Using the MCMC chain output, generate 95% prediction intervals and find the parameters corresponding to the highest posterior value from the chain. Plot these over the titre data to inspect model fit.

nindiv <- 3
nstrain <- 5
ngroup <- 5

## Create function to plot titre trajectories, same options as above
f <- create_model_group_func_cpp(exampleParTab,exampleExposureTab,version="model",
                                   form=options$form,typing = TRUE,cross_reactivity = options$cr)
## Times to solve model over
times1 <- seq(0,100,by=0.1)

## Get MLE parameters
bestPars <- get_best_pars(chain)

## Generate upper and lower prediction intervals using MCMC chain
mod <- generate_prediction_intervals(chain, 200,seq(0,100,by=1),MODEL_FUNCTION=f,nstrains=5,ngroups=5)[[1]]

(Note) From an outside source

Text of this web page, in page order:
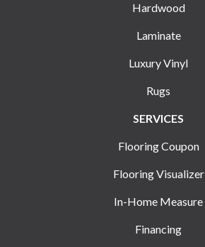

## Format data for plotting
## Just adding labels and changing variable classes
## for correct plotting
meltedDat <- as.data.frame(dat[2:nrow(dat),])
colnames(meltedDat) <- times
meltedDat <- cbind(meltedDat,expand.grid("indiv"=1:nindiv,"strain"=1:nstrain,"group"=1:ngroup))
meltedDat <- reshape2::melt(meltedDat,id.vars=c("indiv","strain","group"))
meltedDat$variable <- as.numeric(as.character(meltedDat$variable))
meltedDat$group <- as.factor(meltedDat$group)
meltedDat$strain <- as.factor(meltedDat$strain)
meltedDat$indiv <- as.factor(meltedDat$indiv)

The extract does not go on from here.